Jak dotąd, istniały różne przyczyny dyskryminacji: ze względu na kolor skóry, pochodzenie czy płeć. Zdaniem ateistów będących "Za życiem", aborcja to forma dyskryminacji ze względu na wiek, czucie i żywotność tudzież brak umiejętności. W tym miejscu zadają następujące pytanie: czy jeśli mąż porzuci swoją bezrobotną żonę i jej dwuletnie dziecko, to czy wolno będzie zabić ów dwulatka, by ulżyć jego matce finansowo i uchronić go przed czekającą go biedą ? Czy wolno będzie zabić nam przedszkolaka ze względu na na fakt, że nie potrafi prowadzić samochodu ?

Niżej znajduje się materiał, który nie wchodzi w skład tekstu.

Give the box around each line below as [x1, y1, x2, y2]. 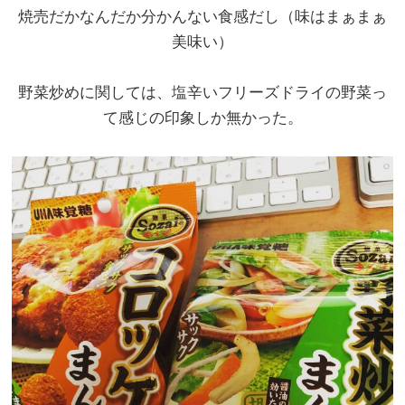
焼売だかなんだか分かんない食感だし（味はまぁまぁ [18, 7, 387, 25]
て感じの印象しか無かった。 [102, 108, 303, 127]
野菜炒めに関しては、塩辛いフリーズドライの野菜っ [18, 83, 387, 101]
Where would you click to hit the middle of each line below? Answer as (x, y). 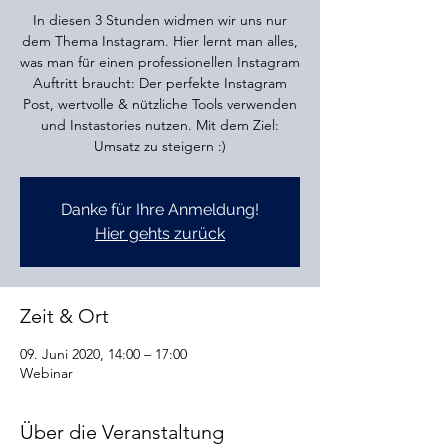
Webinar (46, 373)
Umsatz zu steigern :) (160, 146)
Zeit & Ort (64, 316)
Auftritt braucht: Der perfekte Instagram (160, 83)
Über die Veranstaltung (122, 432)
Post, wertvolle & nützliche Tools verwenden (160, 104)
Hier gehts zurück (160, 233)
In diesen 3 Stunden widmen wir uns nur (160, 20)
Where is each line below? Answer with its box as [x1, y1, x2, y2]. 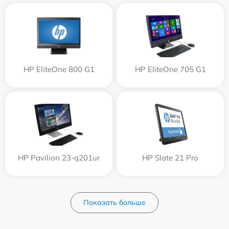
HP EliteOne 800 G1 [23, 64, 95, 74]
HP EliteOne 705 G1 [134, 64, 206, 74]
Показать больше [83, 197, 146, 207]
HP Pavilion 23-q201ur [18, 152, 100, 163]
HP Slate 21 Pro [142, 152, 198, 163]
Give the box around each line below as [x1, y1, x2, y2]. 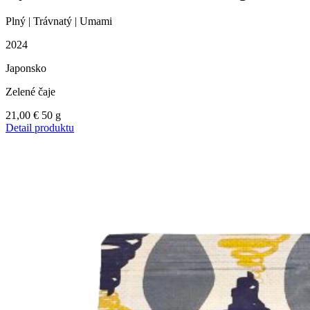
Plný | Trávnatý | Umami [6, 15, 112, 28]
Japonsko [6, 62, 46, 75]
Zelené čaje [6, 86, 55, 98]
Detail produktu [6, 122, 74, 134]
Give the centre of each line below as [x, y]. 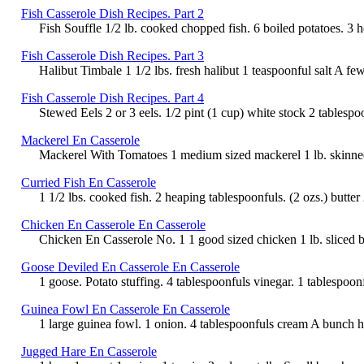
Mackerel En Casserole [80, 140]
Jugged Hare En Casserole [89, 351]
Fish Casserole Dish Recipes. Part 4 [113, 97]
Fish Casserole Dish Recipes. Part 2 [113, 13]
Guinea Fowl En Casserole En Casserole [126, 309]
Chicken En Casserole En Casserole [113, 224]
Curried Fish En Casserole [89, 182]
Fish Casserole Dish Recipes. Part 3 [113, 55]
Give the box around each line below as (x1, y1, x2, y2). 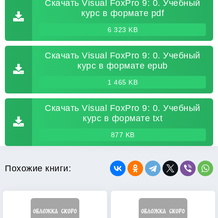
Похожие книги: (5, 163, 71, 173)
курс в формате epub (77, 61, 168, 71)
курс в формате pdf (81, 8, 164, 18)
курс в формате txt (83, 113, 163, 123)
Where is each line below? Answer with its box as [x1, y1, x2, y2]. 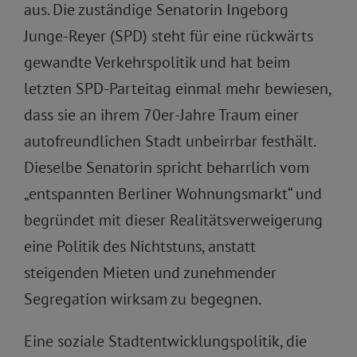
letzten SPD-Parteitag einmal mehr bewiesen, [24, 78, 331, 99]
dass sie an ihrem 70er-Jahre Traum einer [24, 104, 299, 125]
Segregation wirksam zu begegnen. [24, 288, 261, 309]
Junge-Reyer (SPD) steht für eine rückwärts [24, 25, 313, 46]
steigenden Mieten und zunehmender [24, 262, 277, 283]
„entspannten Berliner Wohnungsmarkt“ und [24, 183, 322, 204]
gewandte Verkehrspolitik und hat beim [24, 52, 290, 73]
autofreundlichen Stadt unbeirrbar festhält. [24, 131, 315, 151]
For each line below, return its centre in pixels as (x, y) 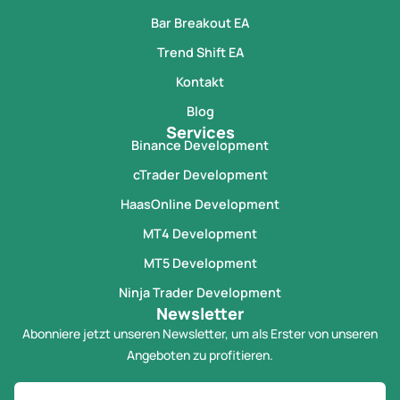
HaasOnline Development (200, 204)
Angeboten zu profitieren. (200, 354)
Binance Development (200, 145)
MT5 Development (200, 262)
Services (200, 132)
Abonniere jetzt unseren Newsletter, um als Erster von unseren (200, 333)
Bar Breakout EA (200, 22)
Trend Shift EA (200, 52)
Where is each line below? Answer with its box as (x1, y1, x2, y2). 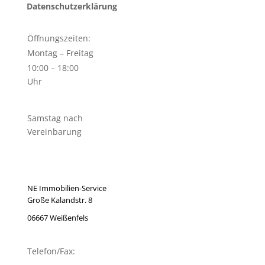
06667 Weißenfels (27, 212, 88, 224)
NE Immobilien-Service (27, 183, 106, 194)
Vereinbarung (27, 126, 82, 138)
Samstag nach (27, 112, 83, 124)
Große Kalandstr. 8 (27, 195, 92, 206)
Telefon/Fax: (27, 245, 75, 257)
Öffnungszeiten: (27, 33, 91, 44)
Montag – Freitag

Przedstawiciele humanizmu, mający długą historię bycia świeckim głosem sprawiedliwości społecznej i równości, nie boją się stawiania takich pytań. Sprawiedliwość społeczna,  prawa człowieka i obrona marginalizowanych historycznie stoją u podstaw takich działań. Sprzeciw humanistów pro-life wobec jakiejkolwiek dyskryminacji obejmuje  w oczywisty sposób także niezgodę na zabijanie nienarodzonych dzieci chorych, odmiennych somatycznie i niepełnosprawnych. "Humaniści pro-life potwierdzają Powszechną Deklarację Praw Człowieka w swoim dekrecie, zgodnie z którym prawa człowieka należą do wszystkich członków rodziny ludzkiej i uważamy, że prawo do życia, przyznane w artykule 3 Powszechnej Deklaracji, powinno mieć zastosowanie nawet do najmłodszych i najsłabiej rozwiniętych członków naszego gatunku. Odmawianie każdemu biologicznemu członkowi naszego gatunku jego podstawowego prawa do dalszego istnienia jest pogwałceniem samych zasad równości i integracji, które są podstawą humanizmu." - czytamy na stronie internetowej organizacji.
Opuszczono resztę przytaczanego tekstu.